### Data
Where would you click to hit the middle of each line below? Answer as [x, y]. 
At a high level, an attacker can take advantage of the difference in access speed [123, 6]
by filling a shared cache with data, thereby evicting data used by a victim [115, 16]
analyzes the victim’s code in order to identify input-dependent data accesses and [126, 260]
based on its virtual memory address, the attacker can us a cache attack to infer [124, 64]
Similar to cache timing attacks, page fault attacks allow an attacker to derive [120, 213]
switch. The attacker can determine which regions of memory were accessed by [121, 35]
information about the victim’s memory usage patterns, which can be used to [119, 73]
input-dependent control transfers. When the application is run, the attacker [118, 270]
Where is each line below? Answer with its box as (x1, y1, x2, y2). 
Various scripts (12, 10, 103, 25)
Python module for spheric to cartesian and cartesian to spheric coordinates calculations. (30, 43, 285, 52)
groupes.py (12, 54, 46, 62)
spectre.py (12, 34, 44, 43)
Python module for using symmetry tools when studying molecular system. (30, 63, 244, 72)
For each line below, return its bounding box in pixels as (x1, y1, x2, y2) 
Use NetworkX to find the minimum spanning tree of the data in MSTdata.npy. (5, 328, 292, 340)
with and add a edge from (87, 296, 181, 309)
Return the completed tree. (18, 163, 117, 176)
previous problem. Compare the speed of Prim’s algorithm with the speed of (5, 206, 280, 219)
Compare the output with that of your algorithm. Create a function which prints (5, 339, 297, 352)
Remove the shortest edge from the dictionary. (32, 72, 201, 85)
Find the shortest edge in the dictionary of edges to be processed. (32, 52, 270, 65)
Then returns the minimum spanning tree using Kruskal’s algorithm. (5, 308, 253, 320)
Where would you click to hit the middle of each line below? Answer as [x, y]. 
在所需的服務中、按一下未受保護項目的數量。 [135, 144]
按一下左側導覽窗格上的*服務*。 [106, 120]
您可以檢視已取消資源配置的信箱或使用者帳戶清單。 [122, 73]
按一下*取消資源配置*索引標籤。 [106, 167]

### Description of the task
Look above for the line with "Where is each", then copy it and each later line exactly, stopping at the last line of the records.

### Answer to this problem
Where is each line below? Answer with its box as (x1, y1, x2, y2). 
Various scripts (12, 10, 103, 25)
Python module for spheric to cartesian and cartesian to spheric coordinates calculations. (30, 43, 285, 52)
groupes.py (12, 54, 46, 62)
spectre.py (12, 34, 44, 43)
Python module for using symmetry tools when studying molecular system. (30, 63, 244, 72)
For each line below, return its bounding box in pixels as (x1, y1, x2, y2) 
Use NetworkX to find the minimum spanning tree of the data in MSTdata.npy. (5, 328, 292, 340)
with and add a edge from (87, 296, 181, 309)
Return the completed tree. (18, 163, 117, 176)
previous problem. Compare the speed of Prim’s algorithm with the speed of (5, 206, 280, 219)
Compare the output with that of your algorithm. Create a function which prints (5, 339, 297, 352)
Remove the shortest edge from the dictionary. (32, 72, 201, 85)
Find the shortest edge in the dictionary of edges to be processed. (32, 52, 270, 65)
Then returns the minimum spanning tree using Kruskal’s algorithm. (5, 308, 253, 320)
Where would you click to hit the middle of each line below? Answer as [x, y]. 
在所需的服務中、按一下未受保護項目的數量。 [135, 144]
按一下左側導覽窗格上的*服務*。 [106, 120]
您可以檢視已取消資源配置的信箱或使用者帳戶清單。 [122, 73]
按一下*取消資源配置*索引標籤。 [106, 167]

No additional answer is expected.